═════ MATERIAL TO PROCESS ═════

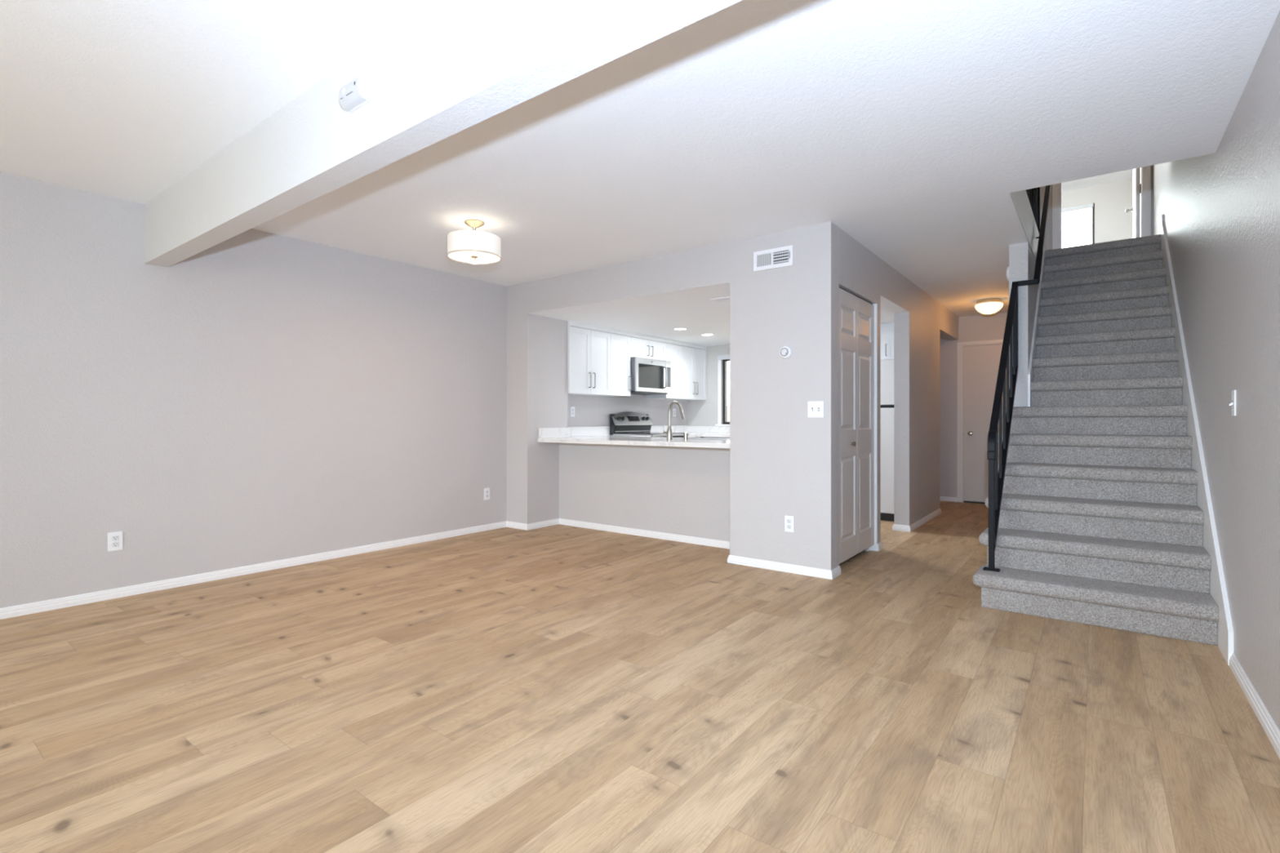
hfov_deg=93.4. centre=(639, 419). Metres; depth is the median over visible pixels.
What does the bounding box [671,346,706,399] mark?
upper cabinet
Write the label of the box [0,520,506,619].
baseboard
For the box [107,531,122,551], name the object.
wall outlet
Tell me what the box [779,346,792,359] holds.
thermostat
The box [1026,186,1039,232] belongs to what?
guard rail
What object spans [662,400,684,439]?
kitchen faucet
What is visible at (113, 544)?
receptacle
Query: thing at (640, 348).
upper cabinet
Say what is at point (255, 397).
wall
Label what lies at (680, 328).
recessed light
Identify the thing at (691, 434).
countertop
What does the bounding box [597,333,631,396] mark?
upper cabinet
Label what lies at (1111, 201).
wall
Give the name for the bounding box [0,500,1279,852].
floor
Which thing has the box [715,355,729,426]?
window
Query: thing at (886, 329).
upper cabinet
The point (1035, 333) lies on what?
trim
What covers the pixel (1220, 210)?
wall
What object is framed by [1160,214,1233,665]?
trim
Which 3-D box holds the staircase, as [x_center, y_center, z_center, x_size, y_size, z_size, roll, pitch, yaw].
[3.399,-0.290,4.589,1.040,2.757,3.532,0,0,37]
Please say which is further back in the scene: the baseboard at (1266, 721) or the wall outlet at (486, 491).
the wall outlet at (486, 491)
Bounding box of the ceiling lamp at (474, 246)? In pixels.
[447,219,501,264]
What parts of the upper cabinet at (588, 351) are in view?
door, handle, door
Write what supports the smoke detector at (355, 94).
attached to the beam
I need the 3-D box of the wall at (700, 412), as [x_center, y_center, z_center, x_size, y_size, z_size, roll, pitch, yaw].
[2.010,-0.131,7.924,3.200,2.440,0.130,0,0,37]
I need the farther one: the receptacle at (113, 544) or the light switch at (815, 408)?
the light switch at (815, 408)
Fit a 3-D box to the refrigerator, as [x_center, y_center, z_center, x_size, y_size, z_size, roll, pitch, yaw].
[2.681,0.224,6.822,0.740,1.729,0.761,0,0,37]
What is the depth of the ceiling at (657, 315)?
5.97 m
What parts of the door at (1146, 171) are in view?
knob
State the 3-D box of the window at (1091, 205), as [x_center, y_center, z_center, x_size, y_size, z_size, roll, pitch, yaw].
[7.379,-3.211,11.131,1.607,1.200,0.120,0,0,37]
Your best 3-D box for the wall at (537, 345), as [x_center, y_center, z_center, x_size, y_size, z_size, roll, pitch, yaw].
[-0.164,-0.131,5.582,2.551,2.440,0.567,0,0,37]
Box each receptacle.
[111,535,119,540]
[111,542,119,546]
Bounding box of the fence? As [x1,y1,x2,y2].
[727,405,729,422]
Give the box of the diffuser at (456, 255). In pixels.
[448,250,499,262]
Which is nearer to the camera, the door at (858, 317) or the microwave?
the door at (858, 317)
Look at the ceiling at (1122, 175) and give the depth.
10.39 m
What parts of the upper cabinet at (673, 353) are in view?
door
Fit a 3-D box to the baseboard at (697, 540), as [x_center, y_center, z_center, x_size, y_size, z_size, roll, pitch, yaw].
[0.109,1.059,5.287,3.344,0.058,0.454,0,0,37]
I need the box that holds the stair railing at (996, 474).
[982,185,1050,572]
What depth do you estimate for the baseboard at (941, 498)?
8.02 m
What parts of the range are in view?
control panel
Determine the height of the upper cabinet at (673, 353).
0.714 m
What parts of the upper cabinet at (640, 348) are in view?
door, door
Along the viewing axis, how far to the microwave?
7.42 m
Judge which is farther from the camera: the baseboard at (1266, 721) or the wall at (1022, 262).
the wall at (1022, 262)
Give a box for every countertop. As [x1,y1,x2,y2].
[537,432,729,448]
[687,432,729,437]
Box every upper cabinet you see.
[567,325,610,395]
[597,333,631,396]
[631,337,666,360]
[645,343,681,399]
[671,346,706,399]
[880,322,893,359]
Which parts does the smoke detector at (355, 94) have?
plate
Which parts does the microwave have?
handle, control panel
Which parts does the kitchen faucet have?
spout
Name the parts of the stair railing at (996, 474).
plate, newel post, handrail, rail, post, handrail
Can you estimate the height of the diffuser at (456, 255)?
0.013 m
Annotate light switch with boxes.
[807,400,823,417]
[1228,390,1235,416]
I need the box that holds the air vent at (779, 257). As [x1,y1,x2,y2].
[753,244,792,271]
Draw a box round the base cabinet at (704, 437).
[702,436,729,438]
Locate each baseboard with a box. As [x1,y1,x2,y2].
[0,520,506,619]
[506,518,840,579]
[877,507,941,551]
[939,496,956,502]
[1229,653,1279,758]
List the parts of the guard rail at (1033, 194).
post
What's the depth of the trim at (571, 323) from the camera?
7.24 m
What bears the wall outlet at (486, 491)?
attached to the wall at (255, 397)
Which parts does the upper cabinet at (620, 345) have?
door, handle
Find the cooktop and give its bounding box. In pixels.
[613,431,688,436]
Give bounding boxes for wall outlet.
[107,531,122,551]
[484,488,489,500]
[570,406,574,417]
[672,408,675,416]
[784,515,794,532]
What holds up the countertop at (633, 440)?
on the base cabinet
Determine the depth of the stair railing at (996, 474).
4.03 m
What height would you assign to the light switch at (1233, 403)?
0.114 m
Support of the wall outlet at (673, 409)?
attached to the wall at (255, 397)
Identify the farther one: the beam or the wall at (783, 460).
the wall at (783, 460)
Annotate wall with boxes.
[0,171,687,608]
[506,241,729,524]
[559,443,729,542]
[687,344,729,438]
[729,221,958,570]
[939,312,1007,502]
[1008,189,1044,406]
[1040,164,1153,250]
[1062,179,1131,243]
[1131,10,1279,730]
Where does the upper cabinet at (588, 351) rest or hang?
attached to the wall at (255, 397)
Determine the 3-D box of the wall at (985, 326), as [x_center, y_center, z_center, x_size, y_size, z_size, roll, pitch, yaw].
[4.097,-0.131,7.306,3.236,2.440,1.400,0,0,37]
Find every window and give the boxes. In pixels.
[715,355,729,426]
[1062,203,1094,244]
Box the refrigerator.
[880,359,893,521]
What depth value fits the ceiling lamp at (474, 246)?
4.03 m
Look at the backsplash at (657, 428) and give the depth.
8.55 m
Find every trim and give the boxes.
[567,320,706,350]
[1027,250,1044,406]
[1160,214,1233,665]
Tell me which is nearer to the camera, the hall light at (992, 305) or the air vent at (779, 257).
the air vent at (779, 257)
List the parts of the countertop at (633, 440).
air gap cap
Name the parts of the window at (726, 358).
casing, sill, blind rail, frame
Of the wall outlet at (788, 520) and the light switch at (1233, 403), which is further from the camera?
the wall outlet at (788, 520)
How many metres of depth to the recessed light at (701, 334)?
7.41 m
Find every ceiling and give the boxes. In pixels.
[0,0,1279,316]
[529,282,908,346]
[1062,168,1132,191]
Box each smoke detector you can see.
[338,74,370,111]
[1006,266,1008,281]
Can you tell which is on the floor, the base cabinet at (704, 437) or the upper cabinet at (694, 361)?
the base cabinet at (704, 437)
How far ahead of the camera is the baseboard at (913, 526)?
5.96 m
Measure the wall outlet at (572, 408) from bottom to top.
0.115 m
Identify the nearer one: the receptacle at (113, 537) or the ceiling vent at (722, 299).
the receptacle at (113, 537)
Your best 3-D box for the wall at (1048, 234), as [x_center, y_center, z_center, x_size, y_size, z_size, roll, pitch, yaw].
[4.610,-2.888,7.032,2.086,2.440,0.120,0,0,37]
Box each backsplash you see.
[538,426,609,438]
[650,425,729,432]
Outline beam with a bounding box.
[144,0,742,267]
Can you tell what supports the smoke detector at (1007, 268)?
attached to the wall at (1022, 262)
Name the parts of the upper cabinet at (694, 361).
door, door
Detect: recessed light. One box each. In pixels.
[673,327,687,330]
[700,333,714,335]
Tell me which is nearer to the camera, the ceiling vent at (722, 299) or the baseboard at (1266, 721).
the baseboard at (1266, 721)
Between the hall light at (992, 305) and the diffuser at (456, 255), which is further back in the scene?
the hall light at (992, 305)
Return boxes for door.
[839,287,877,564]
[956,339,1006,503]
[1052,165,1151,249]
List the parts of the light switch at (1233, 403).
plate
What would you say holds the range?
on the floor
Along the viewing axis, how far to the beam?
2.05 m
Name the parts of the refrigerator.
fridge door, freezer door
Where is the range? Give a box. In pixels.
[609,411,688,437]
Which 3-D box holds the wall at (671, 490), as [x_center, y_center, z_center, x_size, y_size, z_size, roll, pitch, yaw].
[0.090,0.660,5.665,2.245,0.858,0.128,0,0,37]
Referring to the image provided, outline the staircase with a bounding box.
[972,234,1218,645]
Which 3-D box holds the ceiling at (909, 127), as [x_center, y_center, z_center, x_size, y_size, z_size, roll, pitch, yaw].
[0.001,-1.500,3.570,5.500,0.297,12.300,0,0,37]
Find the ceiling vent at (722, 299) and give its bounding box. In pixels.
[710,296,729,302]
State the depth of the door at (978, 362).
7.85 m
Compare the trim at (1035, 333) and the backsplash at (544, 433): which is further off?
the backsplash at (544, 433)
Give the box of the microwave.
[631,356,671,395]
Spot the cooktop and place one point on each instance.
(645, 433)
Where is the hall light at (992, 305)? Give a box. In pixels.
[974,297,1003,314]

═════
═════ MATERIAL TO PROCESS ═════

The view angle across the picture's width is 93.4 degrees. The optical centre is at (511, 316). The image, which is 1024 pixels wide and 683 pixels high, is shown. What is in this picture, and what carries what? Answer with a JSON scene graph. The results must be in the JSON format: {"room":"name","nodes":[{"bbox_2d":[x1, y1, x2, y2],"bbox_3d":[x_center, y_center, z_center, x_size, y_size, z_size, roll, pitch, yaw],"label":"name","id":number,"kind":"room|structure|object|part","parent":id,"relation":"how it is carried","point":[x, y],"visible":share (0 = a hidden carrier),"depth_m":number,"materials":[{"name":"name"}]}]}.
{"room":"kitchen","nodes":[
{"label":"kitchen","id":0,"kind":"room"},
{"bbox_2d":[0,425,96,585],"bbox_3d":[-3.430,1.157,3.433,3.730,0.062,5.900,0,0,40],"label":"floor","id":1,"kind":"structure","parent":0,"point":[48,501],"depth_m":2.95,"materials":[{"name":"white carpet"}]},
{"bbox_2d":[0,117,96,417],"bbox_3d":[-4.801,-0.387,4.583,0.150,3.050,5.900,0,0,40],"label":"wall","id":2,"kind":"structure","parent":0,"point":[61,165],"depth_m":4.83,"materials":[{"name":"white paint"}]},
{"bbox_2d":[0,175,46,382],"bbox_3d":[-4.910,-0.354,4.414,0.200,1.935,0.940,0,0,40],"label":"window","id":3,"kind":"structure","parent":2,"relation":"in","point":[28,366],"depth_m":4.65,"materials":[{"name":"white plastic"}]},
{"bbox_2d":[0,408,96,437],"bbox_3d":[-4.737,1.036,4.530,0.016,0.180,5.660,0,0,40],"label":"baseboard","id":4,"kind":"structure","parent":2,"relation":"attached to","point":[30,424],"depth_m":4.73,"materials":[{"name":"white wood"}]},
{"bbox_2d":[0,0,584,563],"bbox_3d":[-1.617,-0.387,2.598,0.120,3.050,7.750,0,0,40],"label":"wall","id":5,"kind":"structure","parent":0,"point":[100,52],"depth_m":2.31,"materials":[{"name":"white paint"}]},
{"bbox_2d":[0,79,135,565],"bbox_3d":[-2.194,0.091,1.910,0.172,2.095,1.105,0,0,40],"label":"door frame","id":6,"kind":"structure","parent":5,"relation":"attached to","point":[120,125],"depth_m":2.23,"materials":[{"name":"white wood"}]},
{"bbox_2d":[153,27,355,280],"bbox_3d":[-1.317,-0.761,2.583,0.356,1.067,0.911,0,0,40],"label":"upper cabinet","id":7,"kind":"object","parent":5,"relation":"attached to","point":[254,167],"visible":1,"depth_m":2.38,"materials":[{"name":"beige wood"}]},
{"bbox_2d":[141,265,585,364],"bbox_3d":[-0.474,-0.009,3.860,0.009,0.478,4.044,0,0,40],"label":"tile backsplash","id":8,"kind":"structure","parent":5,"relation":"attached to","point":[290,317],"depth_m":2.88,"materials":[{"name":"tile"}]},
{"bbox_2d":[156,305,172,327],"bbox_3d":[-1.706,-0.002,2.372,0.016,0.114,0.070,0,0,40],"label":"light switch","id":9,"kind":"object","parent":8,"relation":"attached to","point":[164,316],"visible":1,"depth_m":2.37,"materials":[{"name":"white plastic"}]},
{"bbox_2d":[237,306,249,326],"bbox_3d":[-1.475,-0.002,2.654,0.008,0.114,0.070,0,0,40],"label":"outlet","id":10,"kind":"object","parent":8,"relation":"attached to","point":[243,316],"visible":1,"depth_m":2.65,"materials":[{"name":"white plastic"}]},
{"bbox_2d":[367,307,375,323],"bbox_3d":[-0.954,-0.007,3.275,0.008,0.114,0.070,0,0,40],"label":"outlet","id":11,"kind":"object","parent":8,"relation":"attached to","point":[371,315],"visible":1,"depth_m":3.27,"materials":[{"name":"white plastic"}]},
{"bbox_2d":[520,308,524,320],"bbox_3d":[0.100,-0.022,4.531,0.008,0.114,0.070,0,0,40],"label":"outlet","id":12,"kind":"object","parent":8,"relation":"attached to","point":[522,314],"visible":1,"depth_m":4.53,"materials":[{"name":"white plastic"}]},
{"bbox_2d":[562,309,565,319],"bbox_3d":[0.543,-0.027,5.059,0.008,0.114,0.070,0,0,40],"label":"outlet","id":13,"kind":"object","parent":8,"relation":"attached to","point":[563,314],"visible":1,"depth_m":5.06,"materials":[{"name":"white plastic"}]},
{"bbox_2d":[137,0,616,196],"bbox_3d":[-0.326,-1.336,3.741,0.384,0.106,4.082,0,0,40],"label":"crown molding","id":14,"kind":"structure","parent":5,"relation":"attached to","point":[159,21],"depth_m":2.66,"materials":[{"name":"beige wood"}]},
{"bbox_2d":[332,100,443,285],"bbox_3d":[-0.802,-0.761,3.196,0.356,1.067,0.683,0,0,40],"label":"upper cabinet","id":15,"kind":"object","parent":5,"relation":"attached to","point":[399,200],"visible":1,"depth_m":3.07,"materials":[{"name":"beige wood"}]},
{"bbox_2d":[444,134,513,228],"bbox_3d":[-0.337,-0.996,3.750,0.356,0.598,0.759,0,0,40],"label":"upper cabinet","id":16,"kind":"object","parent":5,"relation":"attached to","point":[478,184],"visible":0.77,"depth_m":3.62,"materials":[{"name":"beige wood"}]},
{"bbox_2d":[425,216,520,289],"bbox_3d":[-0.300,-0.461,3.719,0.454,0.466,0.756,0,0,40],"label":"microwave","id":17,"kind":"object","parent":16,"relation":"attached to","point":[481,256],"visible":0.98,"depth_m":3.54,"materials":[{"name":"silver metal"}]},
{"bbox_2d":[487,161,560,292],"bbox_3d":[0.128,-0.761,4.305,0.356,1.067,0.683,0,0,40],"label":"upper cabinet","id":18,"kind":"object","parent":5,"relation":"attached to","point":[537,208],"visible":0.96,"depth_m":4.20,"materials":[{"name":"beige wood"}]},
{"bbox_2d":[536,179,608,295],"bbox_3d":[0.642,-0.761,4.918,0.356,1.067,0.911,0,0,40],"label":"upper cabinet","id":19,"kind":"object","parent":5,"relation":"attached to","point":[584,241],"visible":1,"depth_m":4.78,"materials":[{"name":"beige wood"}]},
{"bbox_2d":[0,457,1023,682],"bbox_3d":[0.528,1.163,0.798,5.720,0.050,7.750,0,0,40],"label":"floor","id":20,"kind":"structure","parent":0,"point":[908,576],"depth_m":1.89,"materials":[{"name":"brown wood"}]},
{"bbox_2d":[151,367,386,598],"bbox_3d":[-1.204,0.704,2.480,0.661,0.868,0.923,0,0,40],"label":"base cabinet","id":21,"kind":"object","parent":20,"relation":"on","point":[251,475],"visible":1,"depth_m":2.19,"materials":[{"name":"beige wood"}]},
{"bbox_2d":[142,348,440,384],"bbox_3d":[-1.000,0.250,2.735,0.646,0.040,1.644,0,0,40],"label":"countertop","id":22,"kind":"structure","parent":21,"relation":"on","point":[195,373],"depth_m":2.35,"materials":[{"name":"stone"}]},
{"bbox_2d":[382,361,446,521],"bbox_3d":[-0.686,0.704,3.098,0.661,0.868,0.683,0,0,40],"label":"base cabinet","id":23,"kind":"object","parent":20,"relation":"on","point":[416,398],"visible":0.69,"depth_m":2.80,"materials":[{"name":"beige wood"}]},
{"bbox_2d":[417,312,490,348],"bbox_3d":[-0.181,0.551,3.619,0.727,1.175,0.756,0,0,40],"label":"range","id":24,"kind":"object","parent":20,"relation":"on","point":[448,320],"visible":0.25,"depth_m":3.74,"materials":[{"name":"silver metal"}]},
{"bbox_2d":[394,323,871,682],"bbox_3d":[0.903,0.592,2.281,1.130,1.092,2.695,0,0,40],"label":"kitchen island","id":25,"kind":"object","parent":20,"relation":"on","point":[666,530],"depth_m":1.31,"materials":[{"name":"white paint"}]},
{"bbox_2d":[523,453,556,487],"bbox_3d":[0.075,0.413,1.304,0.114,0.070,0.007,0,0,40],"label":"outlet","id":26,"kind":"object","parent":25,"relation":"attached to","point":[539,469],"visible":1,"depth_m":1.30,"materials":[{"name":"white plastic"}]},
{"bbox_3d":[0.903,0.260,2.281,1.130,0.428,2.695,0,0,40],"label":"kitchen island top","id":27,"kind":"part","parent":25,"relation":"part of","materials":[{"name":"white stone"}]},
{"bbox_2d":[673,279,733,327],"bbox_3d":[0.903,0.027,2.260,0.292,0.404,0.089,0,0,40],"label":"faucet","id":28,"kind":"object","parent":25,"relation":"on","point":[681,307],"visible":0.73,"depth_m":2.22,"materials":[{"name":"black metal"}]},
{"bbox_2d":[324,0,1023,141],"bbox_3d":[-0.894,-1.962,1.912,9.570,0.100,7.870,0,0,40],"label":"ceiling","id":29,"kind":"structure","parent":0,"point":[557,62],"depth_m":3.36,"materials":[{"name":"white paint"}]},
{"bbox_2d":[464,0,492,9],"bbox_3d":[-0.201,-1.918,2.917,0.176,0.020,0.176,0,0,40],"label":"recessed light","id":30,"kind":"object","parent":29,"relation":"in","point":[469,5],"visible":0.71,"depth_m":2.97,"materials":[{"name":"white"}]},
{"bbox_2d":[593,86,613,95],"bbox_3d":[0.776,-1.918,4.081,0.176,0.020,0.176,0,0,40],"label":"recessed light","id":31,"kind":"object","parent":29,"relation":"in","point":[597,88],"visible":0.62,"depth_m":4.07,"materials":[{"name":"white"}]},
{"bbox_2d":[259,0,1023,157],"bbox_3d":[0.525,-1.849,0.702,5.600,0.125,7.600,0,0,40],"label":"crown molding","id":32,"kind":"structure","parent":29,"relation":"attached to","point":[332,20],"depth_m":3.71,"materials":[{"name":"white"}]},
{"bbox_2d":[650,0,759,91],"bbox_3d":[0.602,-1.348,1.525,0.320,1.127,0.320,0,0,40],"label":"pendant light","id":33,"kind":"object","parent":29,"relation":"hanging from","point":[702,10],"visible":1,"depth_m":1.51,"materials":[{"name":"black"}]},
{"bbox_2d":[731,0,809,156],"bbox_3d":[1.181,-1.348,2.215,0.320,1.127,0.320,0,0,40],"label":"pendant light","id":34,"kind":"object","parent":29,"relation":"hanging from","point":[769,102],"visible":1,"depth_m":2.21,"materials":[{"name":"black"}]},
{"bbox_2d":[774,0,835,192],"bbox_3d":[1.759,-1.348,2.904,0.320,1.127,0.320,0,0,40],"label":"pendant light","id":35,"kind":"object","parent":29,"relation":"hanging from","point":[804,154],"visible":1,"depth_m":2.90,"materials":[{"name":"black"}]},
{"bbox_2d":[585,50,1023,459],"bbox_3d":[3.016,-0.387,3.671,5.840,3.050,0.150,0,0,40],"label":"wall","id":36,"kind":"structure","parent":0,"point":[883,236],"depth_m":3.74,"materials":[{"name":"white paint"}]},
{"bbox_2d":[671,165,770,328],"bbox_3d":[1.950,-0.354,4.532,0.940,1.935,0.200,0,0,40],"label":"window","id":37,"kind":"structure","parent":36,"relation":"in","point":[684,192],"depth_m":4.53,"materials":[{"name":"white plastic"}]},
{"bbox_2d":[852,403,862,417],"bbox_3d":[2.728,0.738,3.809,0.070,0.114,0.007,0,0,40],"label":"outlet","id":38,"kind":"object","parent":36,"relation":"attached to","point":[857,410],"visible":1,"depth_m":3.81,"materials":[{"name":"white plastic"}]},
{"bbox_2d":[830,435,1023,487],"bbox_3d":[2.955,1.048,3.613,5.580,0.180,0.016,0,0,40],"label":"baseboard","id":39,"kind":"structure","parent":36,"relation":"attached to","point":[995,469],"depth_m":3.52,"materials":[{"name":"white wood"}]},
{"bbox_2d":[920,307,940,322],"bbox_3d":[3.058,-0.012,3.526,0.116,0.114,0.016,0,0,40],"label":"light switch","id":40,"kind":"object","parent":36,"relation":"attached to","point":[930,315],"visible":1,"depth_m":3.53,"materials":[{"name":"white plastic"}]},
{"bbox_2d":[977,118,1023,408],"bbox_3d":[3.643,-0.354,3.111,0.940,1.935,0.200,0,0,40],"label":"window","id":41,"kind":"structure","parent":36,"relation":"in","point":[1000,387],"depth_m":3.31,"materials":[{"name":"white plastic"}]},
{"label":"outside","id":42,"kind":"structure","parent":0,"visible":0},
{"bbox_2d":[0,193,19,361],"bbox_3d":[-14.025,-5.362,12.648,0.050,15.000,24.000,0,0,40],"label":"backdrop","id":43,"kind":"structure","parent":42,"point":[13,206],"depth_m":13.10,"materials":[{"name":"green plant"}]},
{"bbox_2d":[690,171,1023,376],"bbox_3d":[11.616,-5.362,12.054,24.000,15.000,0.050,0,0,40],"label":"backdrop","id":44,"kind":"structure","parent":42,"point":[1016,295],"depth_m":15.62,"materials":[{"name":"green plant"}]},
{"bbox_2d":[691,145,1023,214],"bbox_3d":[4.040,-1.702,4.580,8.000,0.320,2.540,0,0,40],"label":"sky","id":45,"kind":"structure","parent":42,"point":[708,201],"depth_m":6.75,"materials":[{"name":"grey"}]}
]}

═════

* EXERCISE INSTRUCTIONS *
An exact copy of the lines above, from the one containing "Which parts does the kitchen faucet have?" down to the one containing "Give bounding boxes for wall outlet." and including both, is the whole answer; retype it and nothing else.

* YOUR RESPONSE *
Which parts does the kitchen faucet have?
spout
Name the parts of the stair railing at (996, 474).
plate, newel post, handrail, rail, post, handrail
Can you estimate the height of the diffuser at (456, 255)?
0.013 m
Annotate light switch with boxes.
[807,400,823,417]
[1228,390,1235,416]
I need the box that holds the air vent at (779, 257). As [x1,y1,x2,y2].
[753,244,792,271]
Draw a box round the base cabinet at (704, 437).
[702,436,729,438]
Locate each baseboard with a box. As [x1,y1,x2,y2].
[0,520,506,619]
[506,518,840,579]
[877,507,941,551]
[939,496,956,502]
[1229,653,1279,758]
List the parts of the guard rail at (1033, 194).
post
What's the depth of the trim at (571, 323) from the camera?
7.24 m
What bears the wall outlet at (486, 491)?
attached to the wall at (255, 397)
Which parts does the upper cabinet at (620, 345) have?
door, handle
Find the cooktop and give its bounding box. In pixels.
[613,431,688,436]
Give bounding boxes for wall outlet.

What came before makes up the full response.